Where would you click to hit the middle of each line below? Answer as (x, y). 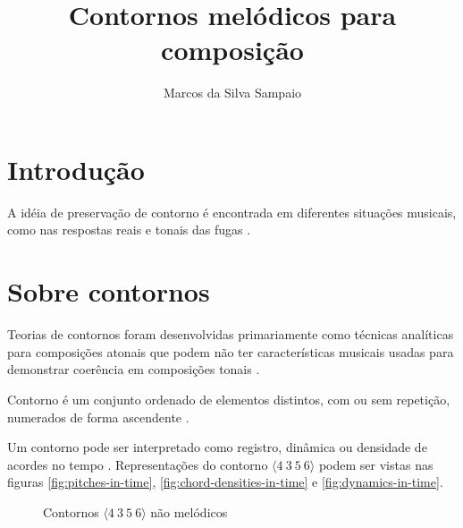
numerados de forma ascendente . (98, 417)
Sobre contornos (109, 291)
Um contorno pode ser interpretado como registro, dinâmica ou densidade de (217, 447)
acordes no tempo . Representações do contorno (138, 464)
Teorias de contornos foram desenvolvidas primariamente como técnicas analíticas (231, 334)
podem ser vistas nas (376, 464)
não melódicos (189, 511)
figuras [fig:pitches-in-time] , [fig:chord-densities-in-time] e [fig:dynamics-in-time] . (225, 482)
_____
▶ _TASK DESCRIPTION_:
Print, exactly as given, the lines from the one with "numerados de forma ascendente . (98, 417)" through the last line of the material above, and no others.

▶ _OUTPUT OF THE EXERCISE_:
numerados de forma ascendente . (98, 417)
Sobre contornos (109, 291)
Um contorno pode ser interpretado como registro, dinâmica ou densidade de (217, 447)
acordes no tempo . Representações do contorno (138, 464)
Teorias de contornos foram desenvolvidas primariamente como técnicas analíticas (231, 334)
podem ser vistas nas (376, 464)
não melódicos (189, 511)
figuras [fig:pitches-in-time] , [fig:chord-densities-in-time] e [fig:dynamics-in-time] . (225, 482)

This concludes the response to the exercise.